Debugging random slow writes in PostgreSQL

plasma · on May 15, 2021

In case anyone’s an SQL Server user and you have a regular app query suddenly timing out every so often on a large table which otherwise takes 10ms, you’ll probably be experiencing the statistic updates penalty.

When MSSQL decides it wants to recheck statistics for a regularly performed query, it picks the Nth “lucky” execution of your otherwise fast query to instead now update table /index statistics.

To observers, this query is suddenly super slow and may even time out. Very confusing.

A workaround is to enable “async statistics update”, this won’t reoccur.

defaultname · on May 15, 2021

As a sidenote on this, for databases that have low utilization periods it's a best practice to have a daily maintenance plan that updates statistics across the database. There would have to be a large amount of database churn for statistics to become stale.

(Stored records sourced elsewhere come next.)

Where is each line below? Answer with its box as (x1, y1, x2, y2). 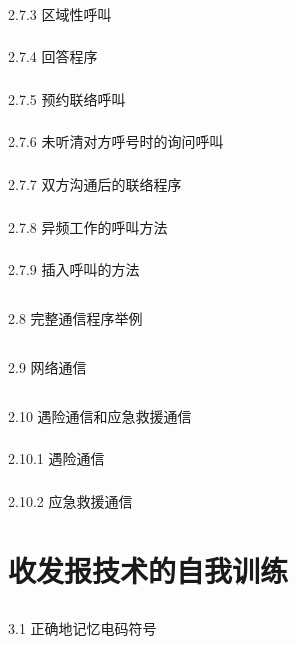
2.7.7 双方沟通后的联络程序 (8, 173, 182, 194)
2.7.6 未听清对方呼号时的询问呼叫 (8, 131, 224, 152)
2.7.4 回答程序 (8, 46, 98, 67)
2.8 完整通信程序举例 (8, 308, 143, 328)
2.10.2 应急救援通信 (8, 491, 133, 511)
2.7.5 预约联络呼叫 (8, 88, 126, 109)
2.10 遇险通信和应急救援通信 (8, 405, 192, 426)
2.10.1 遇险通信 (8, 448, 105, 469)
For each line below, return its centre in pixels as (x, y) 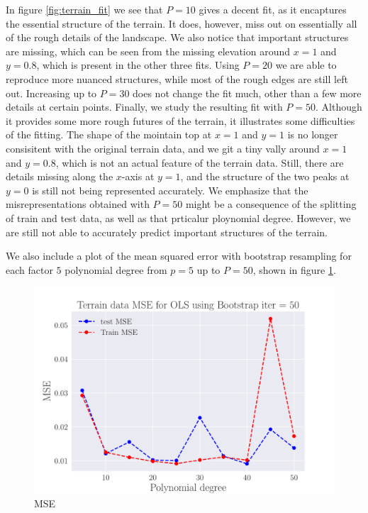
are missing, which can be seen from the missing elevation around (148, 51)
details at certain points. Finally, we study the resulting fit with (144, 107)
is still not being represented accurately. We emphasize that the (170, 190)
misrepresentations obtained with (78, 204)
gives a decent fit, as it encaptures (273, 9)
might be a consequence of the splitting (271, 204)
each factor (29, 269)
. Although (339, 107)
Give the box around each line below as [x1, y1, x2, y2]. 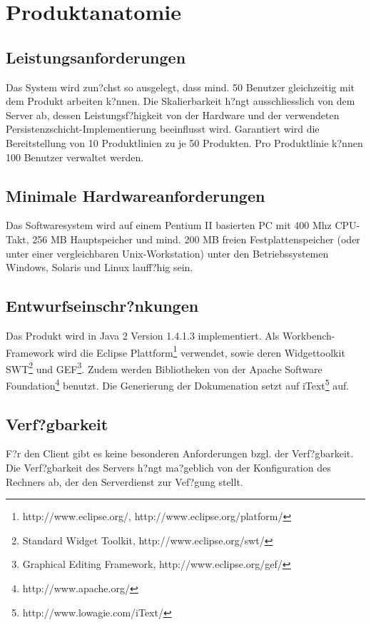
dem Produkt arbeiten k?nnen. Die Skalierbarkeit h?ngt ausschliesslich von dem [6, 93, 355, 108]
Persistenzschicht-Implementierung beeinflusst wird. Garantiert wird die [6, 121, 320, 136]
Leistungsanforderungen [6, 46, 186, 68]
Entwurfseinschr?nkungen [6, 295, 199, 317]
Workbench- [282, 327, 335, 342]
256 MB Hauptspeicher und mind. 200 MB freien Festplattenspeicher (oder [32, 231, 360, 246]
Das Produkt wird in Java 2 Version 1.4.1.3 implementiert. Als [6, 327, 280, 342]
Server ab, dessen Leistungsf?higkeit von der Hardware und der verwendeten [6, 107, 340, 122]
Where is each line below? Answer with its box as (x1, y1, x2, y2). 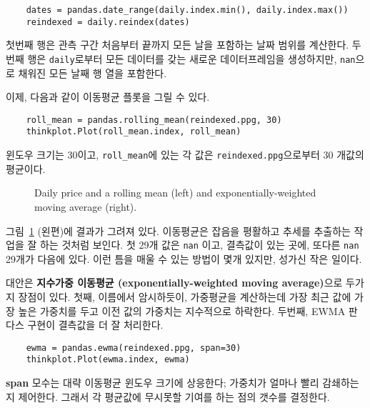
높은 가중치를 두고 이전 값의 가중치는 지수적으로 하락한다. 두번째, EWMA (18, 303, 346, 318)
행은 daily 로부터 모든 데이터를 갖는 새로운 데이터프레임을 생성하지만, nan (27, 51, 356, 66)
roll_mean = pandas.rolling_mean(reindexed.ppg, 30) (26, 114, 282, 125)
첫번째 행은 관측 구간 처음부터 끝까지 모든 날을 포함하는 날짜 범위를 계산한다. (6, 37, 349, 52)
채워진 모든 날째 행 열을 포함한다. (18, 65, 167, 80)
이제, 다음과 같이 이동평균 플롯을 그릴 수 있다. (6, 89, 210, 104)
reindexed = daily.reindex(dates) (26, 16, 190, 27)
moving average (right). (34, 199, 137, 214)
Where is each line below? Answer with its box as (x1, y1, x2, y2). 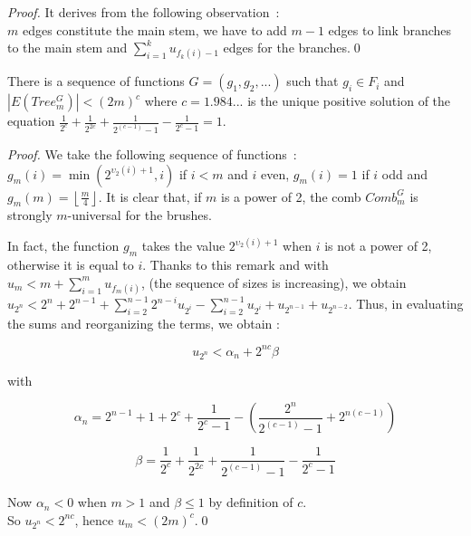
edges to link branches (328, 20, 452, 39)
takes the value (141, 236, 226, 255)
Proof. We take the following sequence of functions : (7, 145, 297, 163)
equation (7, 111, 55, 130)
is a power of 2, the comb (221, 187, 361, 206)
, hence (74, 510, 114, 529)
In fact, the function (7, 236, 120, 255)
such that (286, 72, 339, 91)
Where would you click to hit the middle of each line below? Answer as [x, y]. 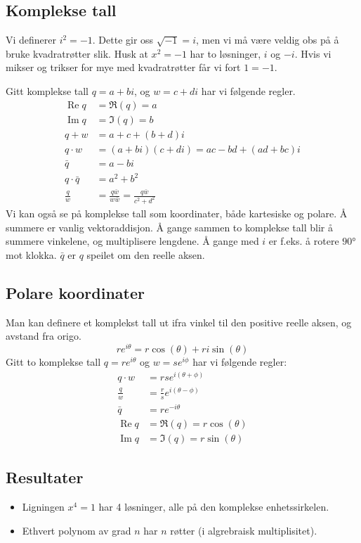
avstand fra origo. [44, 336]
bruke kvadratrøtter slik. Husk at [77, 53]
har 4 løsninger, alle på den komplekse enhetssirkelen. [214, 506]
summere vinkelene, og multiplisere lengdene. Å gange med [132, 241]
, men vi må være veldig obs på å [267, 40]
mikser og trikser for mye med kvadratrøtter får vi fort [123, 67]
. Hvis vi [313, 53]
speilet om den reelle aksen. [146, 254]
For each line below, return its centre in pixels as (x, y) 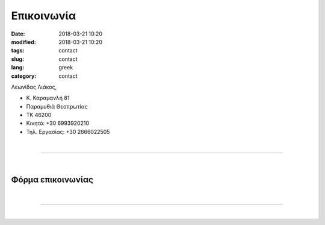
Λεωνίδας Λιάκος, (34, 87)
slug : (17, 59)
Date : (18, 34)
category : (24, 76)
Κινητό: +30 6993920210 (58, 123)
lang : (18, 68)
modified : (23, 42)
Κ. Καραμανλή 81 (48, 98)
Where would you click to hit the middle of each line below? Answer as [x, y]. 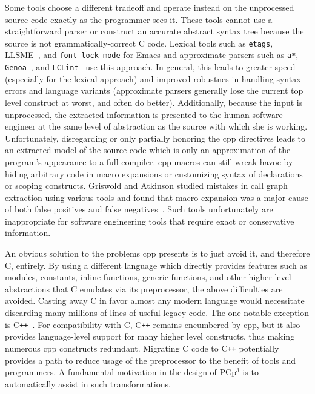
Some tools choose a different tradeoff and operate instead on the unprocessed [150, 7]
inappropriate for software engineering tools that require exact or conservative [150, 221]
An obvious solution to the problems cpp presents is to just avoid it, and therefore [157, 253]
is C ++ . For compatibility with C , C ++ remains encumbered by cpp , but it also [153, 324]
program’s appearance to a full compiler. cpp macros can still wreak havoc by [149, 161]
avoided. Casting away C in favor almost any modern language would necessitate [155, 300]
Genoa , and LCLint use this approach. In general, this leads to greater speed [150, 67]
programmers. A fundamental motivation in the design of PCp [121, 372]
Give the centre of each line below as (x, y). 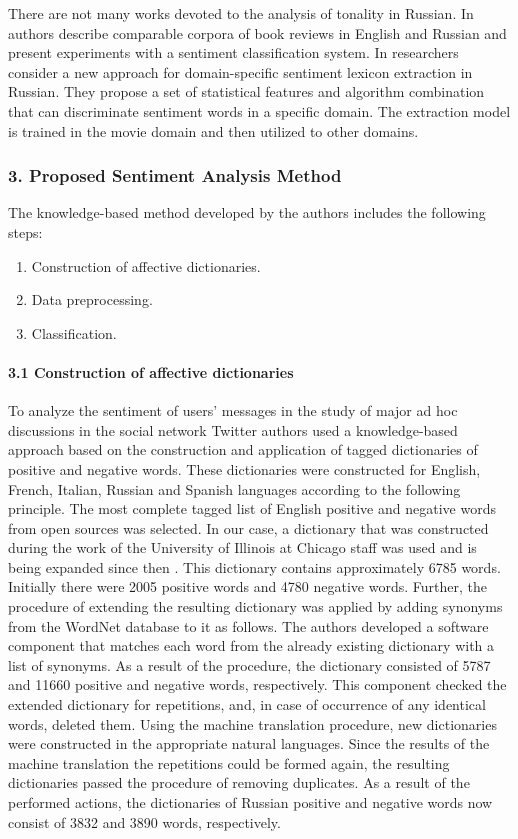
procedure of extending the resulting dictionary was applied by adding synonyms (255, 606)
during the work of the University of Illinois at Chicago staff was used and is (242, 547)
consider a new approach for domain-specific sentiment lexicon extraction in (240, 71)
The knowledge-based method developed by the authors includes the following (247, 212)
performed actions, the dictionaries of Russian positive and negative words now (250, 802)
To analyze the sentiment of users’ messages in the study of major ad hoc (233, 410)
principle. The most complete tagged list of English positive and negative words (252, 508)
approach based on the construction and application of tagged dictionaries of (243, 449)
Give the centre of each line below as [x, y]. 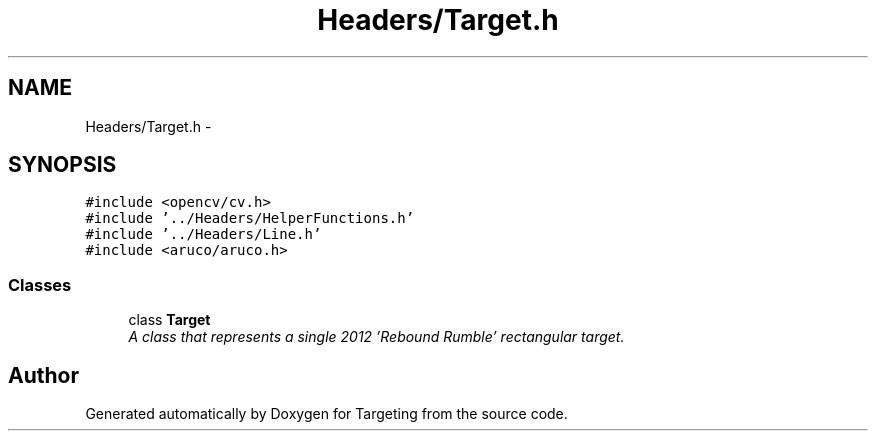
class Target [169, 320]
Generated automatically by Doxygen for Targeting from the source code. [326, 414]
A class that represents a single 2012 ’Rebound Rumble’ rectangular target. [376, 337]
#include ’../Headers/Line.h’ [203, 234]
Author [43, 375]
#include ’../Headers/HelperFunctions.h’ [250, 218]
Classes [40, 284]
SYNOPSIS [62, 165]
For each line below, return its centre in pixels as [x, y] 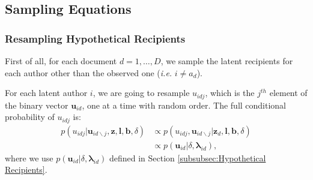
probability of [30, 117]
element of [288, 93]
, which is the [230, 93]
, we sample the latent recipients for [227, 61]
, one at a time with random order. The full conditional [184, 105]
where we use [29, 157]
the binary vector [37, 105]
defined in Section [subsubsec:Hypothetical [187, 157]
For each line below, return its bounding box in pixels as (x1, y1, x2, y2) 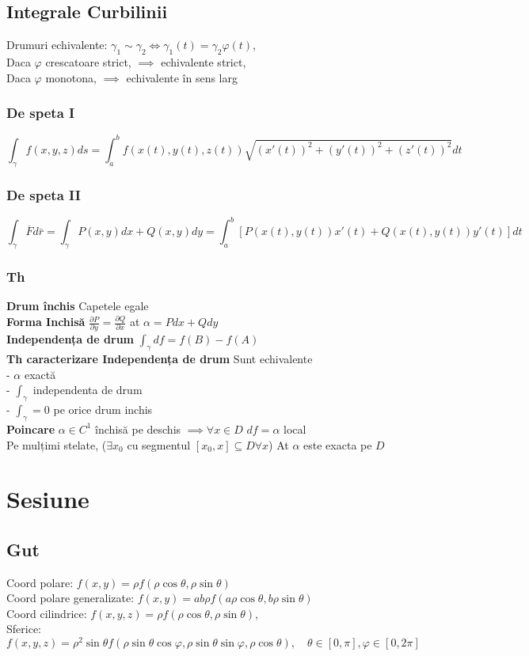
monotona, (45, 69, 97, 85)
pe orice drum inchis (53, 401, 153, 418)
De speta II (6, 184, 81, 204)
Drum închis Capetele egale (6, 298, 149, 314)
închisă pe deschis (95, 420, 181, 437)
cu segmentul (127, 436, 191, 453)
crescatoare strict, (45, 54, 131, 70)
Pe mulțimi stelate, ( (6, 436, 107, 453)
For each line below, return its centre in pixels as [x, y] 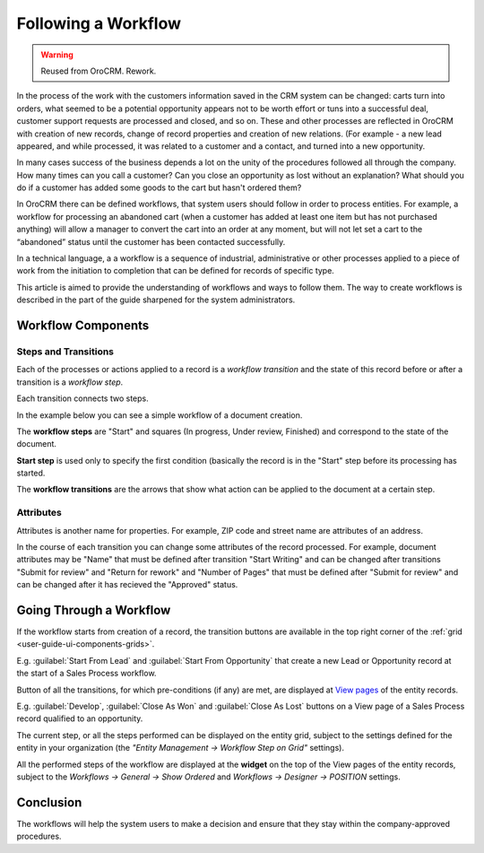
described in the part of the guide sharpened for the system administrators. [156, 300]
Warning [57, 55]
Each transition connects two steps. [83, 398]
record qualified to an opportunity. [80, 718]
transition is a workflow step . [70, 382]
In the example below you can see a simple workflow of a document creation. [160, 415]
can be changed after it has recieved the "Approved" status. [127, 585]
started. [31, 473]
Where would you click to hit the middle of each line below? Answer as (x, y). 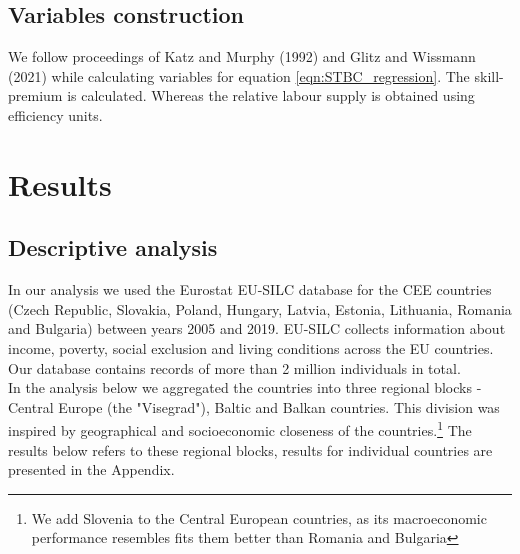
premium (35, 95)
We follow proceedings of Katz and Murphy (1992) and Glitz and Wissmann (242, 56)
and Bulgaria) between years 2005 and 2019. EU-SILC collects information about (257, 328)
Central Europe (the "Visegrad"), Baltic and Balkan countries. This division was (254, 406)
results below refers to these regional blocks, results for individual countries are (250, 449)
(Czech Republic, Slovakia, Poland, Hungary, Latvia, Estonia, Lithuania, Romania (260, 308)
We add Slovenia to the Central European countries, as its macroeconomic (259, 517)
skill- (489, 75)
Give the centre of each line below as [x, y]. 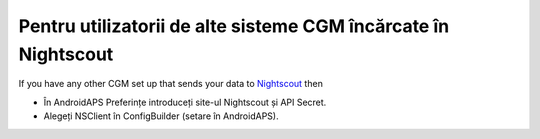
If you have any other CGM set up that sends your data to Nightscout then [171, 84]
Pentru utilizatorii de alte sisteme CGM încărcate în [234, 26]
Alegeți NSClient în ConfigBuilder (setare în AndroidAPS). [161, 116]
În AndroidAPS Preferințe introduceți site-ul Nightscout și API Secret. [185, 102]
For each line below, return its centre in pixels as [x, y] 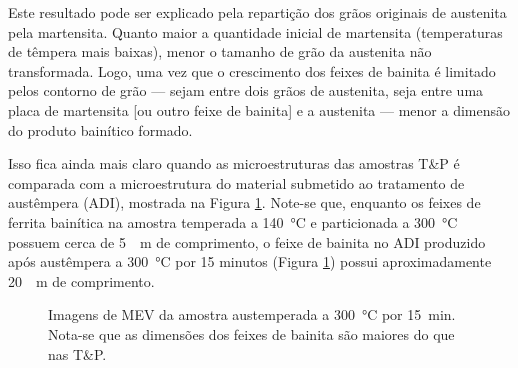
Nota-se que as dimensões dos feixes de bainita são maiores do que [251, 333]
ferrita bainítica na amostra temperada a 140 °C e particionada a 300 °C [233, 221]
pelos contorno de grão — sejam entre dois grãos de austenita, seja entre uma [246, 90]
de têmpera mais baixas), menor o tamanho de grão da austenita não [220, 51]
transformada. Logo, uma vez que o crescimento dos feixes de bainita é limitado [252, 70]
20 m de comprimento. [81, 280]
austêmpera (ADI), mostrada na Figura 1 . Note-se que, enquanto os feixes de [244, 202]
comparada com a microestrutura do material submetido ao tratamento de [236, 182]

pjungwir · on May 15, 2021

Huh, I think that is happening to me. A few questions:

- Does the stats update happen only for SELECT, only for DML, or both? - Any drawbacks to `async statistics update`?

plasma · on May 15, 2021

The statistics can become stale after repeated inserts, updates, and likely DML changes yes.

However, the statistics are updated it seems during a SELECT if they are deemed too stale. By default, the stats are refreshed and then the query runs, but this can time out as I mentioned for large tables.

The async option lets the query proceed (using old statistics) and then it updates separately in the background.

Personally I’ve not seen a downside to this in practice, but you can read more at https://techcommunity.microsoft.com/t5/azure-sql/improving-c...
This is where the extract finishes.